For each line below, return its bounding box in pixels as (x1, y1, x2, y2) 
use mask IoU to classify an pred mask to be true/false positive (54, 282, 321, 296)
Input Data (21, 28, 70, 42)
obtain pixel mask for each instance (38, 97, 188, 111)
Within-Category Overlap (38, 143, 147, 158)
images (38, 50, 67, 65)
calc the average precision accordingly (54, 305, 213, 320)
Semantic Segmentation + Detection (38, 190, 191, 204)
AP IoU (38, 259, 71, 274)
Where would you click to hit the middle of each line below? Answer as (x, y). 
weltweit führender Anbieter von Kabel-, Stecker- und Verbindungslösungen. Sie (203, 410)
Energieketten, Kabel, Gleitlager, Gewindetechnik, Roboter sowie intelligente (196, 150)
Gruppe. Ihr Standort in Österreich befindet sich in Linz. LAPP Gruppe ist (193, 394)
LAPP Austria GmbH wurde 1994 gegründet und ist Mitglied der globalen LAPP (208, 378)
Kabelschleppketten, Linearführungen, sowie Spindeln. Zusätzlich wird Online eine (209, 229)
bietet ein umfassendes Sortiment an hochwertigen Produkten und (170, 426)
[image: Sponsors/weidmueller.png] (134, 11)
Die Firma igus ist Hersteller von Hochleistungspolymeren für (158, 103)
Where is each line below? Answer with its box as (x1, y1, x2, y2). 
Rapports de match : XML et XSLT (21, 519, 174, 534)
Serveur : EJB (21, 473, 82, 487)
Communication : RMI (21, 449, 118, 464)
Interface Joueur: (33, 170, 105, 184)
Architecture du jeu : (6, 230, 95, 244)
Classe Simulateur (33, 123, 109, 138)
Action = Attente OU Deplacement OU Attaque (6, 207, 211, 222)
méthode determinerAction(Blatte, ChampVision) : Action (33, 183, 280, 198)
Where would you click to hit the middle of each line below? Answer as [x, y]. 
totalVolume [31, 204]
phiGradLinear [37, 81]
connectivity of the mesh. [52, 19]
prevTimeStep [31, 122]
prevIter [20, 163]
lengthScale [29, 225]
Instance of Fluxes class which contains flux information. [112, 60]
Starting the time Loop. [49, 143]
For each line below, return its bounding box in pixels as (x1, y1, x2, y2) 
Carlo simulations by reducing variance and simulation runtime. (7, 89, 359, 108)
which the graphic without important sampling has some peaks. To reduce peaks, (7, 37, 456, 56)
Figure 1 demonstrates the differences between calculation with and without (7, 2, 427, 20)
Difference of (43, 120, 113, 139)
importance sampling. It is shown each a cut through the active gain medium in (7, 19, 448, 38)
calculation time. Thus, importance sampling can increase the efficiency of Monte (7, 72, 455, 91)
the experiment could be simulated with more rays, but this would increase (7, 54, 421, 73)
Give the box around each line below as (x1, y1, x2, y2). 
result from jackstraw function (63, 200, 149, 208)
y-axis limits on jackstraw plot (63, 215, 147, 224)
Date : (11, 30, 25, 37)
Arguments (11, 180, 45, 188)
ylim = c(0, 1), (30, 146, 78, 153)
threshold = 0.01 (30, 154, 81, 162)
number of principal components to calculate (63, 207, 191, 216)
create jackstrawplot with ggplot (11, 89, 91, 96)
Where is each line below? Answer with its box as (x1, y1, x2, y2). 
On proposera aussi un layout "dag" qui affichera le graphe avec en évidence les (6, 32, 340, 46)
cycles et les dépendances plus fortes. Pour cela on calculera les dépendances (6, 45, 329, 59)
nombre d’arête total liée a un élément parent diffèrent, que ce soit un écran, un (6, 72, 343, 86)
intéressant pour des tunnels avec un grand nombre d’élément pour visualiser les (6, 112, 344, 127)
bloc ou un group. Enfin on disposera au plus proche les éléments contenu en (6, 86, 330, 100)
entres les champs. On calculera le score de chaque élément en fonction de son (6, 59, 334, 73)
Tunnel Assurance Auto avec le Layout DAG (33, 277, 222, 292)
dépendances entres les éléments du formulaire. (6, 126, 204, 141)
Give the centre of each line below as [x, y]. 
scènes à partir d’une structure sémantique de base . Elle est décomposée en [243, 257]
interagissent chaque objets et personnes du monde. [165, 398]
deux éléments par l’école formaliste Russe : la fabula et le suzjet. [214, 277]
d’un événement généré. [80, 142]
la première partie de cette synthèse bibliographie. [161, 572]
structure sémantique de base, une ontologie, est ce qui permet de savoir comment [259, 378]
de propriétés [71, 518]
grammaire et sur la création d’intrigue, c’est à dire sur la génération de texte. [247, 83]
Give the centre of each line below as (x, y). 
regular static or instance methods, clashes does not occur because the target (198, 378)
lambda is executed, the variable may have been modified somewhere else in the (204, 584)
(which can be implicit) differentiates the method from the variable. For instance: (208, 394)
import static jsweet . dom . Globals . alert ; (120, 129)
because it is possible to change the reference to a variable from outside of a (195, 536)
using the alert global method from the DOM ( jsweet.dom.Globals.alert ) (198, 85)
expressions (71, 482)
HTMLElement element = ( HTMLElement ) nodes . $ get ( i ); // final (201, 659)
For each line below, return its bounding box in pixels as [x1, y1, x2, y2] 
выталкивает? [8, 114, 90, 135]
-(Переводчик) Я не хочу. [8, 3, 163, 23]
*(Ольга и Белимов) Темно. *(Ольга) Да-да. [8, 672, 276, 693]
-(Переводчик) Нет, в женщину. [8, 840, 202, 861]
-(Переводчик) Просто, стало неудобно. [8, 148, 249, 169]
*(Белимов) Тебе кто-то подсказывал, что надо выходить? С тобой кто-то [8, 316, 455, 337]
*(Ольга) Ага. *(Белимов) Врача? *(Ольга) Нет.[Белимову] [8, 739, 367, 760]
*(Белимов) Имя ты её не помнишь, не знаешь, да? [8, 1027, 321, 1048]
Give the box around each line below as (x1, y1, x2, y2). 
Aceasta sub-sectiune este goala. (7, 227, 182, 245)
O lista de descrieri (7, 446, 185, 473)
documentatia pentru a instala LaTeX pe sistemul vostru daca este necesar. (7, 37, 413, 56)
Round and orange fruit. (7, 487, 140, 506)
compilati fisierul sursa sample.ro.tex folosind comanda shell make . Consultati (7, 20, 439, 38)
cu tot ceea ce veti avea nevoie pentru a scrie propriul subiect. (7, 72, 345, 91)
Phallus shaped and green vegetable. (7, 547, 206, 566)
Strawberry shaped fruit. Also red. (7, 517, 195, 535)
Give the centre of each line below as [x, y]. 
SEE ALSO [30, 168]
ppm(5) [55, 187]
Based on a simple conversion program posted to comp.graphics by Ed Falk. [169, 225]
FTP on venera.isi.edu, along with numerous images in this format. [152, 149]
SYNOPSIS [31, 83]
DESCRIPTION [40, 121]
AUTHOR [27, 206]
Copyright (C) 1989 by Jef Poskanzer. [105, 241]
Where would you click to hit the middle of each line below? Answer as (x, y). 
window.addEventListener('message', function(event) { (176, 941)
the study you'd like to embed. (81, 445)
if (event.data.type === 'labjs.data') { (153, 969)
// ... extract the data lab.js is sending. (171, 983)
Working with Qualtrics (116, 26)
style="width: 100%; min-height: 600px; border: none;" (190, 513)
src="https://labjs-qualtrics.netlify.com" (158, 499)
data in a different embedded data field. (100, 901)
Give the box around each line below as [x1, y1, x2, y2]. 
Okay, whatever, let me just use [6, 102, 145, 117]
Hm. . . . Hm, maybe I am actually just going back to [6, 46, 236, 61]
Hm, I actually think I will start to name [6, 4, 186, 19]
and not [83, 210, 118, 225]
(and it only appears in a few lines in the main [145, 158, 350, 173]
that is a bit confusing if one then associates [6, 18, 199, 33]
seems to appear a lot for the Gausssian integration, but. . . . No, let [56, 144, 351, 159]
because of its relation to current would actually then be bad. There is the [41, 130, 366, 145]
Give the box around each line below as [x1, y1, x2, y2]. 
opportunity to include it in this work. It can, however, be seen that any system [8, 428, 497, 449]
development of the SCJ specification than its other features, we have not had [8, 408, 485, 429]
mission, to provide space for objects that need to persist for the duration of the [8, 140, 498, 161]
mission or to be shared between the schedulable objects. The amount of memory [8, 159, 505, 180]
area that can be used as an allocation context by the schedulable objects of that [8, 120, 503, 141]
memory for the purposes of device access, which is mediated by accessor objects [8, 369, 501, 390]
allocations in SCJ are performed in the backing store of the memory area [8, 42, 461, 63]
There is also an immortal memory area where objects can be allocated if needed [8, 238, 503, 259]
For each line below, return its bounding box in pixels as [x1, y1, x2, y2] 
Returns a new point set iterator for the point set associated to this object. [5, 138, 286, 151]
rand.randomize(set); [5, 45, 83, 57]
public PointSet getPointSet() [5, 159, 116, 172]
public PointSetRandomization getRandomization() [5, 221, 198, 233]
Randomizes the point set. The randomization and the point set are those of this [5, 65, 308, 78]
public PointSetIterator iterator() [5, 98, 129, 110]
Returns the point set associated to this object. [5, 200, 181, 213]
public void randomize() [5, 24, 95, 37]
^^^^^^^^^^^^^^^^
### Work required
Retype exactly the span of lines from the one with "(and it only" through the one with "mission or to"; include both ends and omit the rest of the material.

### Task output
(and it only appears in a few lines in the main [145, 158, 350, 173]
that is a bit confusing if one then associates [6, 18, 199, 33]
seems to appear a lot for the Gausssian integration, but. . . . No, let [56, 144, 351, 159]
because of its relation to current would actually then be bad. There is the [41, 130, 366, 145]
Give the box around each line below as [x1, y1, x2, y2]. 
opportunity to include it in this work. It can, however, be seen that any system [8, 428, 497, 449]
development of the SCJ specification than its other features, we have not had [8, 408, 485, 429]
mission, to provide space for objects that need to persist for the duration of the [8, 140, 498, 161]
mission or to be shared between the schedulable objects. The amount of memory [8, 159, 505, 180]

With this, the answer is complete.